Does Savanna have local storage?

Asked by John-Doe Junior

I've just watched a presentation on youtube and I'm unexperimented with open-stack.

What are the options to manage the data layer? I've seen there is a plugin for switf but how can I have my data on the same physical host as the dn/tt to limit the network I/O?

Thanks, Guillaume
PS: Is there a mailing-list ?

Question information

Language:
English Edit question
Status:
Solved
For:
Sahara Edit question
Assignee:
No assignee Edit question
Solved by:
Alexander Kuznetsov
Solved:
Last query:
Last reply:
Revision history for this message
Alexander Ignatov (aignatov) said :
#1

Hi, Guillaume,

Can you explain your usecase in details. As I understand from your question you wants to run M/R jobs over your own data, right?
In that case you need to copy your data to provisioned cluster by Savanna, or copy data to Swift which is suppoted by Hadoop provisioned by Savanna.
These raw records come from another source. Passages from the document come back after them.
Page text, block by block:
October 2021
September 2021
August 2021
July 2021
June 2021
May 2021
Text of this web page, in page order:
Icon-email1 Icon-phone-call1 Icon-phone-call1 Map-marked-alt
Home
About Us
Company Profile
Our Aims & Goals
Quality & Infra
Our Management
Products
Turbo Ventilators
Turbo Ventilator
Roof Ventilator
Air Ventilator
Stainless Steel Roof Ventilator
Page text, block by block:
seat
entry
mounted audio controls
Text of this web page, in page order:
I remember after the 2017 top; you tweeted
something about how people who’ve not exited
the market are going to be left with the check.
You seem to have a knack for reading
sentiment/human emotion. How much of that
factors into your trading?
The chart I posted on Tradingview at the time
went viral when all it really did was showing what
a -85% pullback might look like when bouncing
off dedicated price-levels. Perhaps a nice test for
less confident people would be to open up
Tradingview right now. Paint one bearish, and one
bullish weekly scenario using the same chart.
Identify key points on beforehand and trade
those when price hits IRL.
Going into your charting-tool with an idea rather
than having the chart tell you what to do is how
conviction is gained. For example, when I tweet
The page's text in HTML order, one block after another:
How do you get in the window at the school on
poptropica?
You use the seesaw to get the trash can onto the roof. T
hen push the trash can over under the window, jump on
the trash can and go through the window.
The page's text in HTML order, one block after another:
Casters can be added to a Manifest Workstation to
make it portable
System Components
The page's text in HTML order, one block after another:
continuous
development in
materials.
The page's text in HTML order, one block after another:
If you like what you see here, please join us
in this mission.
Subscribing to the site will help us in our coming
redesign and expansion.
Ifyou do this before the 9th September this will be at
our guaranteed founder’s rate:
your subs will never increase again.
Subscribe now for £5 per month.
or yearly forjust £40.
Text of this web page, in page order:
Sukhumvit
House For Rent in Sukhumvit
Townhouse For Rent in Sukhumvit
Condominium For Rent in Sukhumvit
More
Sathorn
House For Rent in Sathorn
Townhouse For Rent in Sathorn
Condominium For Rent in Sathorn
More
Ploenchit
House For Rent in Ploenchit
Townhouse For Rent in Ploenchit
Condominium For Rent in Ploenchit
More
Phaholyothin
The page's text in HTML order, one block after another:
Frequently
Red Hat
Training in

The proper email address: <email address hidden>

Revision history for this message
Matthew Farrellee (mattf) said :
#2

Be sure to put [savanna] in the subject of your message to openstack-dev@...

Revision history for this message
John-Doe Junior (x6i4uybz) said :
#3

Hi Alexander,

I'm working on a traditionnal hadoop cluster with only physical hosts.
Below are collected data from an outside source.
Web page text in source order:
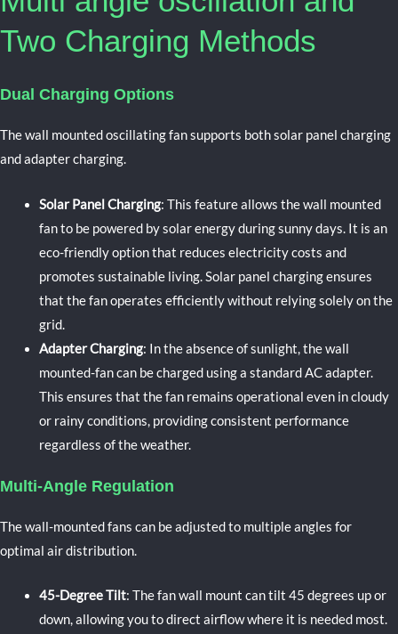
Two Charging Methods
Dual Charging Options
Thewall mounted oscillating fansupports both solar panel charging
and adapter charging.
Solar Panel Charging: This feature allows the wall mounted
fan to be powered by solar energy during sunny days. It is an
eco-friendly option that reduces electricity costs and
promotes sustainable living. Solar panel charging ensures
that the fan operates efficiently without relying solely on the
grid.
Adapter Charging: In the absence of sunlight, the wall
mounted-fan can be charged using a standard AC adapter.
This ensures that the fan remains operational even in cloudy
or rainy conditions, providing consistent performance
regardless of the weather.
Multi-Angle Regulation
The wall-mounted fans can be adjusted to multiple angles for
optimal air distribution.
45-Degree Tilt: The fan wall mount can tilt 45 degrees up or
down, allowing you to direct airflow where it is needed most.
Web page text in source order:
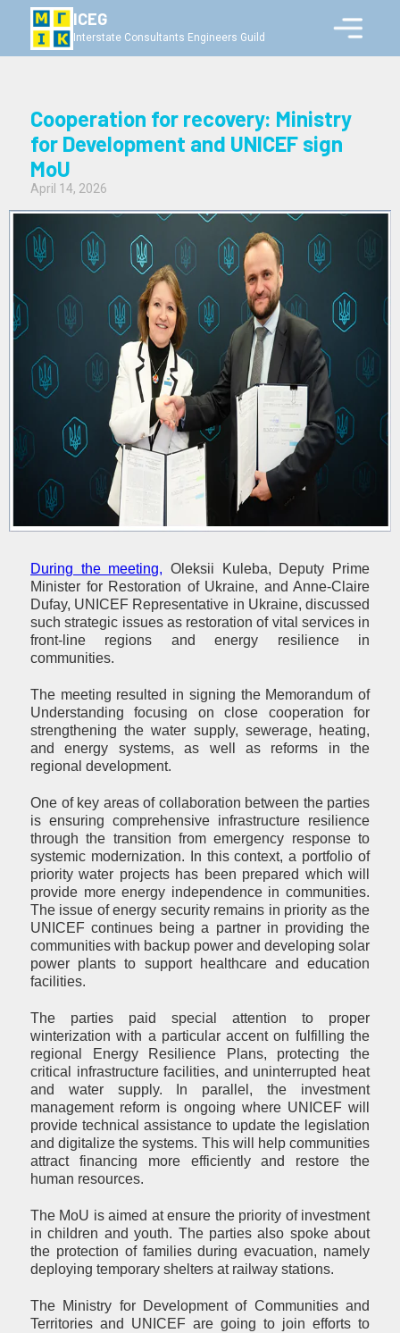
ICEG
Interstate Consultants Engineers Guild
Cooperation for recovery: Ministry
for Development and UNICEF sign
MoU
April 14, 2026
During the meeting, Oleksii Kuleba, Deputy Prime
Minister for Restoration of Ukraine, and Anne-Claire
Dufay, UNICEF Representative in Ukraine, discussed
such strategic issues as restoration of vital services in
front-line regions and energy resilience in
communities.
The meeting resulted in signing the Memorandum of
Understanding focusing on close cooperation for
strengthening the water supply, sewerage, heating,
and energy systems, as well as reforms in the
regional development.
One of key areas of collaboration between the parties
is ensuring comprehensive infrastructure resilience
through the transition from emergency response to
systemic modernization. In this context, a portfolio of
priority water projects has been prepared which will
provide more energy independence in communities.
The issue of energy security remains in priority as the
UNICEF continues being a partner in providing the
communities with backup power and developing solar
power plants to support healthcare and education
facilities.
The parties paid special attention to proper
winterization with a particular accent on fulfilling the
regional Energy Resilience Plans, protecting the
critical infrastructure facilities, and uninterrupted heat
and water supply. In parallel, the investment
management reform is ongoing where UNICEF will
provide technical assistance to update the legislation
and digitalize the systems. This will help communities
attract financing more efficiently and restore the
human resources.
The MoU is aimed at ensure the priority of investment
in children and youth. The parties also spoke about
the protection of families during evacuation, namely
deploying temporary shelters at railway stations.
The Ministry for Development of Communities and
Territories and UNICEF are going to join efforts to
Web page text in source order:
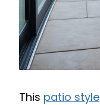
This patio style

In the case of a production hadoop cluster (or long-lived cluster), I want the best performance. For that, I need to limit all bottlenecks especially the network I/O. So I need to have a local storage for the worker node.
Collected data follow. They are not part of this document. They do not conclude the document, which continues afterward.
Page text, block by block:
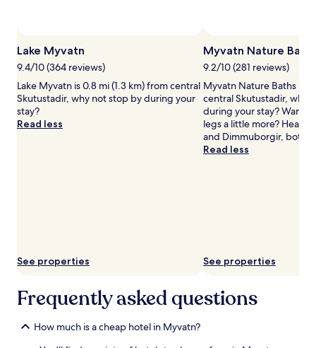
Additional
terms
apply.
Lake Myvatn
9.4/10 (364 reviews)
Lake Myvatn is 0.8 mi (1.3 km) from central
Skutustadir, why not stop by during your
stay?
Read less
See properties
Myvatn Nature Baths
9.2/10 (281 reviews)
Myvatn Nature Baths is
central Skutustadir, why
during your stay? Want
legs a little more? Head
and Dimmuborgir, both
Read less
See properties
Frequently asked questions
How much is a cheap hotel in Myvatn?
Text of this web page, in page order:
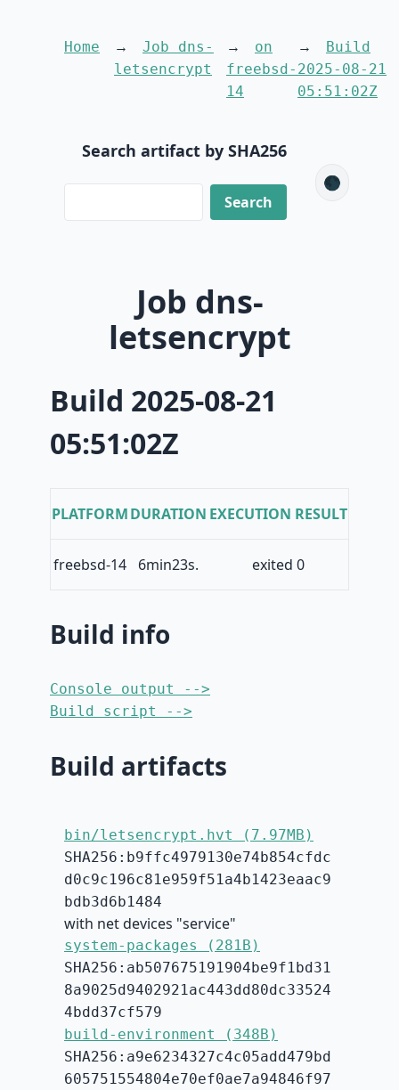
Home
Job dns-
letsencrypt
on
freebsd-
14
Build
2025-08-21
05:51:02Z
Search artifact by SHA256
🌑
Job dns-
letsencrypt
Build 2025-08-21
05:51:02Z
PLATFORMDURATION EXECUTION RESULT
freebsd-14 6min23s. exited 0
Build info
Console output -->
Build script -->
Build artifacts
bin/letsencrypt.hvt (7.97MB)
SHA256:b9ffc4979130e74b854cfdc
d0c9c196c81e959f51a4b1423eaac9
bdb3d6b1484
with net devices "service"
system-packages (281B)
SHA256:ab507675191904be9f1bd31
8a9025d9402921ac443dd80dc33524
4bdd37cf579
build-environment (348B)
SHA256:a9e6234327c4c05add479bd
605751554804e70ef0ae7a94846f97

Is it possible to have a kind of that architecture if my cluster is hosted on open-stack.
How can I create a virtual worker-node which can read the input data from the hosts's physical disks for instance.

If I use swift for the input/output data, data has to read/write through the network, is that right? I don't want that in my case.

Revision history for this message
Best Alexander Kuznetsov (akuznetsov) said :
#4

To provide a good performance for Hadoop cluster in a virtual environment, Savanna has on the road map feature a directly attached disc for vms. The patch for this already committed to Cinder and Savanna will support this functionality in the future. Also, you can look at VMWare paper http://www.mellanox.com/pdf/case_studies/VMW-Hadoop-Performance-vSphere5.pdf about Hadoop performance in the virtual environment.

Revision history for this message
John-Doe Junior (x6i4uybz) said :
#5

Thanks Alexander Kuznetsov, that solved my question.